赵元汲站起身,居高临下怒目而视着地上的身影,眼里无一丝怜悯。
“以后你好自为之,最好安分守己,否则……”,赵元汲抬脚离开。
“皇上!”
“皇上!”
陈氏一声声叫着,赵元汲头也不回拂袖而去。
这是他这么多年第一次毫无顾忌离开栖凤宫,连恩爱的样子也不愿再装。
皇后遍体生寒,才中秋节而已,就这么冷了吗?
“呵呵,民间有句话叫强扭的瓜不甜,不正是这样么,这个位置,本就不是我的”,她笑着,泪如雨下。
“娘娘,您赶紧起来,地上凉”,玉棠等人送走皇帝,大惊失色连忙上前搀扶。
皇后一步步跌撞着走向龙凤榻,抚摸着上边雕刻精致的龙凤纹,看着这屋中摆设精致的一切,只觉得讽刺。
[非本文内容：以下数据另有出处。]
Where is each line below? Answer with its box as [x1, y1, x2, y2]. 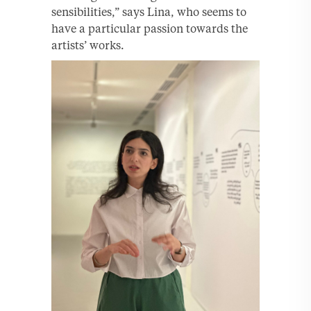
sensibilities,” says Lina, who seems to [51, 4, 246, 19]
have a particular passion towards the [51, 21, 248, 35]
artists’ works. [51, 37, 124, 52]
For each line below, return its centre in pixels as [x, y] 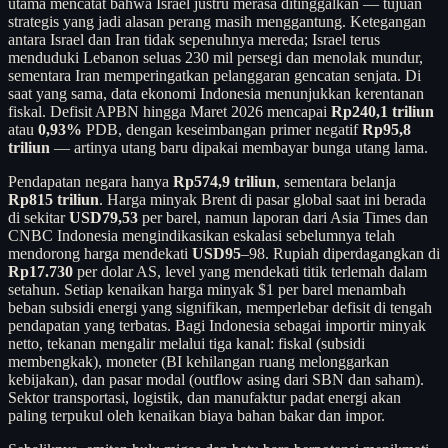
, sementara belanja [336, 181]
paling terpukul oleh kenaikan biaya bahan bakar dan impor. [196, 415]
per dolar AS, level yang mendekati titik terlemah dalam [250, 271]
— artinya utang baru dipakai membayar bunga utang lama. [239, 147]
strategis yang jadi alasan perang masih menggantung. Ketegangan [217, 21]
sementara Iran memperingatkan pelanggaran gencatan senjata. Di [214, 75]
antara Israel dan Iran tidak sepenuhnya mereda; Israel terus [194, 39]
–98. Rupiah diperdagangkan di [340, 253]
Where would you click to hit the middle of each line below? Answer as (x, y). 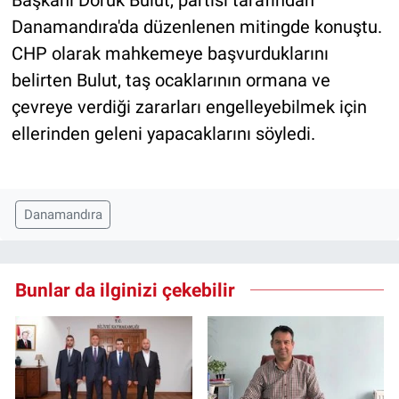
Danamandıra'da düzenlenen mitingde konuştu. (196, 27)
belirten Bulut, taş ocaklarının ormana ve (171, 81)
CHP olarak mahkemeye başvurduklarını (170, 54)
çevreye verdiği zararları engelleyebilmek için (189, 107)
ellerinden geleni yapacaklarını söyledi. (163, 134)
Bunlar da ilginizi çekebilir (125, 289)

“这么多年,一直都是我痴心妄想”,从前妄想着嫁给他,现在妄想着和好,妄想着圆房,妄想着再生一个孩子,好好儿做他的妻子大景朝的皇后。
到头来,一切都是妄想而已。
“玉棠,我真是个笑话”,玉棠是皇后的心腹宫女,陪嫁入宫的。
“娘娘您别乱想了,皇上只是还没消气,那可是嫡皇子呢”,玉棠劝。
“可是都三年了,他已经冷落我三年了,还不够么?”
“娘娘,皇上他向来仁厚,后宫最不受宠的小主也没受过亏待,更何况是您呢,再等等,等皇上再有几个孩子,或许就想开了”
皇后点点头,虚弱倒在床上闭上眼,任由眼泪沾湿枕头。
……
这一年的十五中秋,赵元汲头一回歇在昭阳殿。
翌日一早,栖凤宫传来消息,皇后病了需要静养,免了后宫的晨昏定省。
这两件事凑在一起,很难不让人浮想联翩。
众妃嫔聚在一块儿,八卦皇上和皇后是不是吵架了的时候,叶思娴被薅去了昭阳宫。
冯安怀带着几个小太监守在殿外,面色凝重看着她,满脸写着‘叶采女你悠着点儿,好自为之’。
叶思娴脊背一凉,硬着头皮进去。
“参见皇上,皇上万安”
她穿着半旧的碎花锦布襦裙,简单的发髻上戴着素净的银簪子,做工不够精巧,甚至还有些粗糙。
和以往来御书房的任何妃嫔都不一样,赵元汲忍不住多看了两眼。
“免礼,过来”
他招手把叶思娴叫到身边,让她替自己研墨。
“是!”,叶思娴脑子笨,但她不傻,这会儿她不知道有多乖巧。
纤细的小手指轻轻拿起墨锭,用银匙舀了一小勺净水添入砚台,缓缓开始研磨。
“很熟练么”,赵元汲瞥了她一眼,鼻尖萦绕着她身上散发的淡淡清香。
不是香粉香包香料的香,是那种原始的、自然的清新。
莫名地,心情好了些。
“回皇上,臣妾在家时也经常替父亲研墨”,虽然她不爱写字,但是她爹喜欢啊。
“哦?”,赵元汲忽然勾唇。
“既然你父亲也是读书人,那爱妃写几个字给朕看看?”
“啊?”叶思娴惊恐,她哪里知道自己的‘大作’早已被人看光,这会儿正心虚着。
“皇上,臣妾自幼不擅长写字,我爹也训斥过我,但是没用,后来也就不强迫了”,叶思娴垂下头,多少有点儿惭愧。
人家大小老婆一个两个都才华横溢,琴棋书画吹拉弹唱诗词歌赋,样样都会。
她自己什么都不会,这简直是给皇上拖后腿。
可又一想,又不是自己要给她当小老婆的,是他们母子非要选的,拖后腿也不能怪她不是?
“无碍,你写就是了”,郁闷的赵元汲想给自己找个乐。
叶思娴没再推辞,撂下墨锭抓起笔,学着他的样子蘸了蘸墨水,大大方方挥毫落笔。